Just for the record, the photo of leaders of the University for Derry march to Stormont shows in between the organising secretary John Hume and Eddie McAteer, the Nationalist party leader and Stormont MP for Foyle, the guy with the chain, the unionist mayor Albert Anderson, later a junior Home Affairs minister. Not all the unionists were Dr Robert Nixon’s “faceless men” shamefully plotting to prevent development in order to cling onto the tawdry vestiges of local power.
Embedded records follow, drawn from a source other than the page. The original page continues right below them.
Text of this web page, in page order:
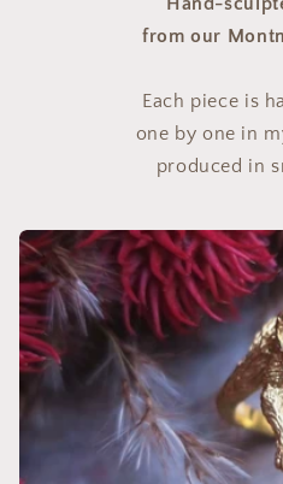
from our
Each piece is
one by one in
produced in
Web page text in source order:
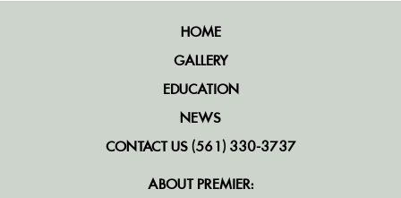
HOME
GALLERY
EDUCATION
NEWS
CONTACT US (561) 330-3737
ABOUT PREMIER:
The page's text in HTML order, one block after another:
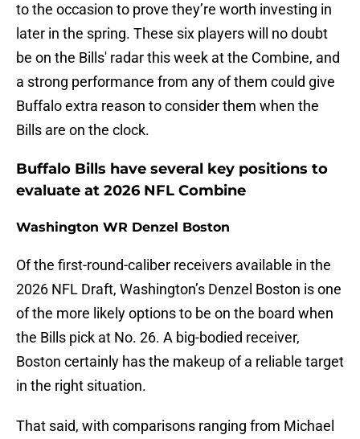
to the occasion to prove they’re worth investing in
later in the spring. These six players will no doubt
be on the Bills' radar this week at the Combine, and
a strong performance from any of them could give
Buffalo extra reason to consider them when the
Bills are on the clock.
Buffalo Bills have several key positions to
evaluate at 2026 NFL Combine
Washington WR Denzel Boston
Of the first-round-caliber receivers available in the
2026 NFL Draft, Washington’s Denzel Boston is one
of the more likely options to be on the board when
the Bills pick at No. 26. A big-bodied receiver,
Boston certainly has the makeup of a reliable target
in the right situation.
That said, with comparisons ranging from Michael
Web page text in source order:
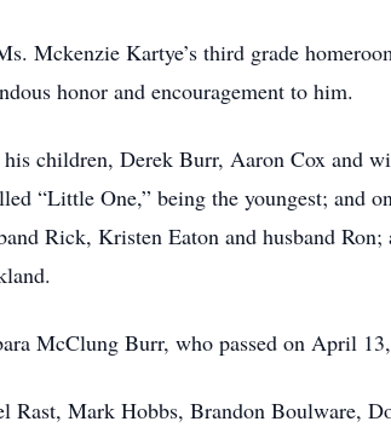
Mckenzie Kartye’s third grade
honor and encouragement to him.
children, Derek Burr, Aaron Cox and
“Little One,” being the youngest; and
Rick, Kristen Eaton and husband
McClung Burr, who passed on April
Rast, Mark Hobbs, Brandon Boulware,
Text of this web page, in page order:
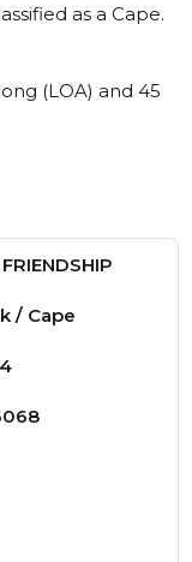
as a Cape.
(LOA) and 45
/ Cape
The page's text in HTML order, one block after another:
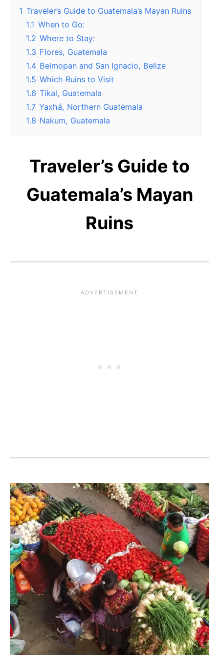
1 Traveler’s Guide to Guatemala’s Mayan Ruins
1.1 When to Go:
1.2 Where to Stay:
1.3 Flores, Guatemala
1.4 Belmopan and San Ignacio, Belize
1.5 Which Ruins to Visit
1.6 Tikal, Guatemala
1.7 Yaxhá, Northern Guatemala
1.8 Nakum, Guatemala
Traveler’s Guide to
Guatemala’s Mayan
Ruins
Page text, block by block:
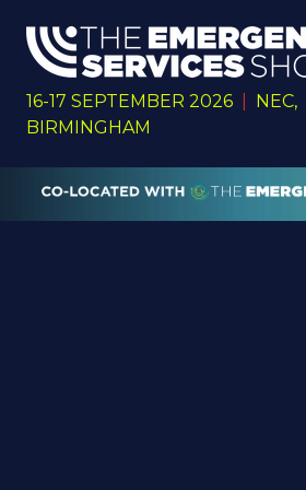
16-17 SEPTEMBER 2026
NEC,
BIRMINGHAM
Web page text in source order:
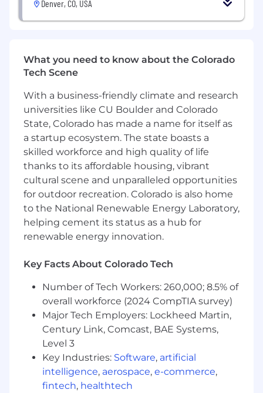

In answering the question what should be done about it, it would be more beneficial not to sit back satisfied with the usual political answers, the gerrymander and historic discrimination against a Catholic majority, the loss of the Donegal hinterland etc. Their historic validity doesn’t help us much to find solutions unless they force us into examining ourselves as much as blaming others past and present. One conclusion from Bradley’s posts must surely be that Derry’s problems extend beyond the old communal struggle, now that the age of institutional discrimination is over. Without labouring the point, it is obvious that the policy challenge cannot be answered by ideological slogans whether of the left or the right or nationalist and unionist. The nationalist vision of an integrated north-south economy is a long way off at best and will hardly be expedited by Brexit. But that doesn’t mean that north-south development can’t be part of a bigger package involving all the parties to the GFA which in tbe post-Brexit environment will be more important than ever. British public investment will remain the essential factor long into the future.
Some will say of course that social and economic discrimination are as strong as ever. Derry has proved a fertile field for the individual voice of protest and polemic like the socialist analysis of Eamonn McCann ( this piece is bang up to date) or the liberating public confessionals of Nell McCafferty. However compelling their writing, the business of economic prescription is not really their thing. Passive analysis is not enough
It’s not as if various anciens regimes made no efforts to develop Derry. The excellent locally produced history Atlantic Gateway records great energy and innovation to develop a mercantilist linen economy with the American colonies from 1700; Derry merchants based in Philadelphia shipping immigrant labour out; exporting flax seeds for linen manufacture back home . In the end they were defeated by economies of scale further to the east.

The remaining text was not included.